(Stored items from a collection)

Segment Open

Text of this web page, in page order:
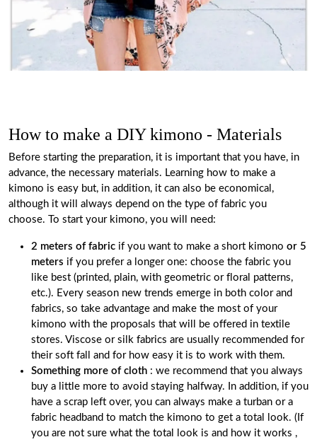
How to make a DIY kimono - Materials
Before starting the preparation, it is important that you have, in
advance, the necessary materials. Learning how to make a
kimono is easy but, in addition, it can also be economical,
although it will always depend on the type of fabric you
choose. To start your kimono, you will need:
2 meters of fabric if you want to make a short kimono or 5
meters if you prefer a longer one: choose the fabric you
like best (printed, plain, with geometric or floral patterns,
etc.). Every season new trends emerge in both color and
fabrics, so take advantage and make the most of your
kimono with the proposals that will be offered in textile
stores. Viscose or silk fabrics are usually recommended for
their soft fall and for how easy it is to work with them.
Something more of cloth : we recommend that you always
buy a little more to avoid staying halfway. In addition, if you
have a scrap left over, you can always make a turban or a
fabric headband to match the kimono to get a total look. (If
you are not sure what the total look is and how it works ,
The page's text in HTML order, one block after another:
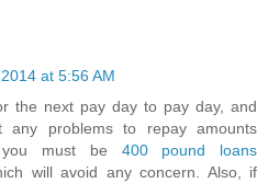
at 5:56 AM
the next pay day to pay day, and
any problems to repay amounts
you must be 400 pound loans
will avoid any concern. Also, if
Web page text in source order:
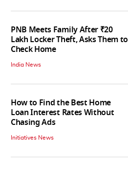
PNB Meets Family After ₹20
Lakh Locker Theft, Asks Them to
Check Home
India News
How to Find the Best Home
Loan Interest Rates Without
Chasing Ads
Initiatives News
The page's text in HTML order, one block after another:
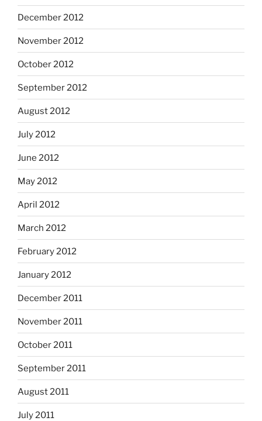
December 2012
November 2012
October 2012
September 2012
August 2012
July 2012
June 2012
May 2012
April 2012
March 2012
February 2012
January 2012
December 2011
November 2011
October 2011
September 2011
August 2011
July 2011
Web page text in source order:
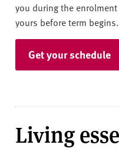
you during the
yours before term begins.
Get your schedule
Living
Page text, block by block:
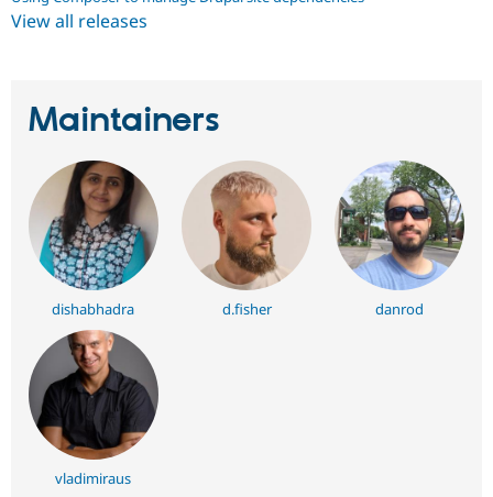
View all releases
Maintainers
dishabhadra d.fisher danrod
vladimiraus
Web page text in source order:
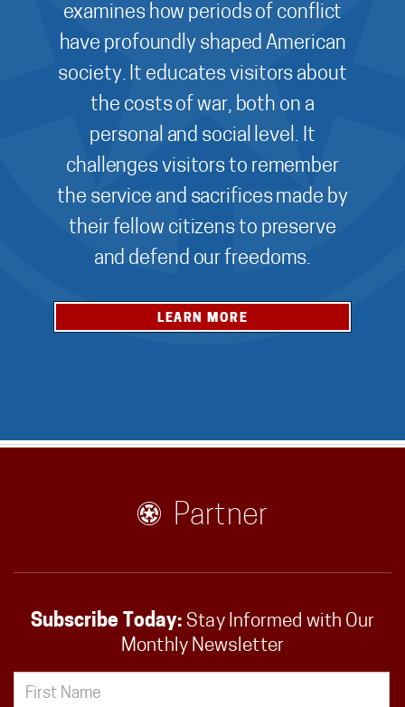
examines how periods of conflict
have profoundly shaped American
society. It educates visitors about
the costs of war, both on a
personal and social level. It
challenges visitors to remember
the service and sacrifices made by
their fellow citizens to preserve
and defend our freedoms.
LEARN MORE
Partner
Subscribe Today: Stay Informed with Our
Monthly Newsletter
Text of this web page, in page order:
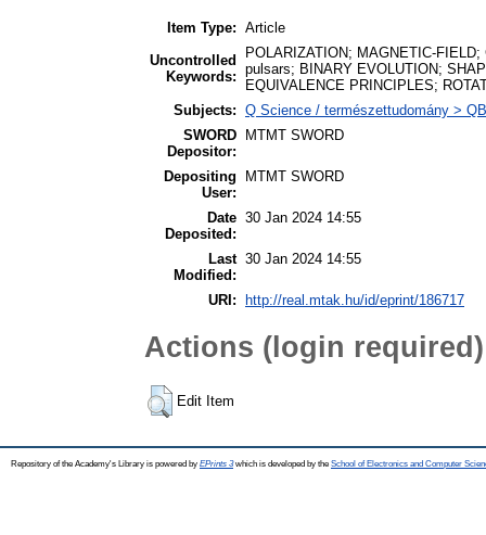
Item Type: Article
Uncontrolled
Keywords:
POLARIZATION; MAGNETIC-
pulsars; BINARY EVOLUTION;
EQUIVALENCE PRINCIPLES;
Subjects: Q Science / természettudomány >
SWORD
Depositor:
MTMT SWORD
Depositing
User:
MTMT SWORD
Date
Deposited:
30 Jan 2024 14:55
Last
Modified:
30 Jan 2024 14:55
URI: http://real.mtak.hu/id/eprint/186717
Actions (login required)
Edit Item
Repository of the Academy's Library is powered by EPrints 3which is developed by the School of Electronics and Computer
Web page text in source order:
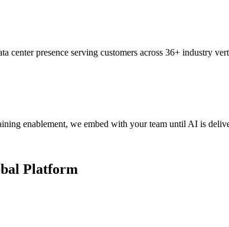
center presence serving customers across 36+ industry
enablement, we embed with your team until AI is
Platform
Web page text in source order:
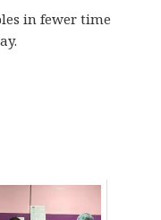
in fewer time
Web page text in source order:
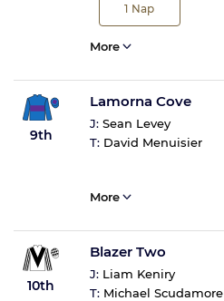
1 Nap
More
9th
Lamorna Cove
J: Sean Levey
T: David Menuisier
More
10th
Blazer Two
J: Liam Keniry
T: Michael Scudamore
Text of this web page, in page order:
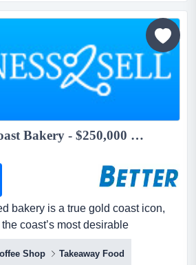
currently trading wellbelow
The Best Gold Coast Bakery - $250,000 to Owner...
bakery is a true gold coast icon,
coast’s most desirable
owner is not a bakerthis
is a true gold coast icon,
Shop Takeaway Food

Segment Closed

§ What to produce:
Repeat the entries exactly, without pictures.

§ Solution to the exercise:
Text of this web page, in page order:
How to make a DIY kimono - Materials
Before starting the preparation, it is important that you have, in
advance, the necessary materials. Learning how to make a
kimono is easy but, in addition, it can also be economical,
although it will always depend on the type of fabric you
choose. To start your kimono, you will need:
2 meters of fabric if you want to make a short kimono or 5
meters if you prefer a longer one: choose the fabric you
like best (printed, plain, with geometric or floral patterns,
etc.). Every season new trends emerge in both color and
fabrics, so take advantage and make the most of your
kimono with the proposals that will be offered in textile
stores. Viscose or silk fabrics are usually recommended for
their soft fall and for how easy it is to work with them.
Something more of cloth : we recommend that you always
buy a little more to avoid staying halfway. In addition, if you
have a scrap left over, you can always make a turban or a
fabric headband to match the kimono to get a total look. (If
you are not sure what the total look is and how it works ,
The page's text in HTML order, one block after another:
at 5:56 AM
the next pay day to pay day, and
any problems to repay amounts
you must be 400 pound loans
will avoid any concern. Also, if
Web page text in source order:
PNB Meets Family After ₹20
Lakh Locker Theft, Asks Them to
Check Home
India News
How to Find the Best Home
Loan Interest Rates Without
Chasing Ads
Initiatives News
The page's text in HTML order, one block after another:
December 2012
November 2012
October 2012
September 2012
August 2012
July 2012
June 2012
May 2012
April 2012
March 2012
February 2012
January 2012
December 2011
November 2011
October 2011
September 2011
August 2011
July 2011
Web page text in source order:
you during the
yours before term begins.
Get your schedule
Living
Page text, block by block:
View all releases
Maintainers
dishabhadra d.fisher danrod
vladimiraus
Web page text in source order:
examines how periods of conflict
have profoundly shaped American
society. It educates visitors about
the costs of war, both on a
personal and social level. It
challenges visitors to remember
the service and sacrifices made by
their fellow citizens to preserve
and defend our freedoms.
LEARN MORE
Partner
Subscribe Today: Stay Informed with Our
Monthly Newsletter
Text of this web page, in page order:
Item Type: Article
Uncontrolled
Keywords:
POLARIZATION; MAGNETIC-
pulsars; BINARY EVOLUTION;
EQUIVALENCE PRINCIPLES;
Subjects: Q Science / természettudomány >
SWORD
Depositor:
MTMT SWORD
Depositing
User:
MTMT SWORD
Date
Deposited:
30 Jan 2024 14:55
Last
Modified:
30 Jan 2024 14:55
URI: http://real.mtak.hu/id/eprint/186717
Actions (login required)
Edit Item
Repository of the Academy's Library is powered by EPrints 3which is developed by the School of Electronics and Computer
Web page text in source order:
center presence serving customers across 36+ industry
enablement, we embed with your team until AI is
Platform
Web page text in source order:
in fewer time
Web page text in source order:
1 Nap
More
9th
Lamorna Cove
J: Sean Levey
T: David Menuisier
More
10th
Blazer Two
J: Liam Keniry
T: Michael Scudamore
Text of this web page, in page order:
currently trading wellbelow
The Best Gold Coast Bakery - $250,000 to Owner...
bakery is a true gold coast icon,
coast’s most desirable
owner is not a bakerthis
is a true gold coast icon,
Shop Takeaway Food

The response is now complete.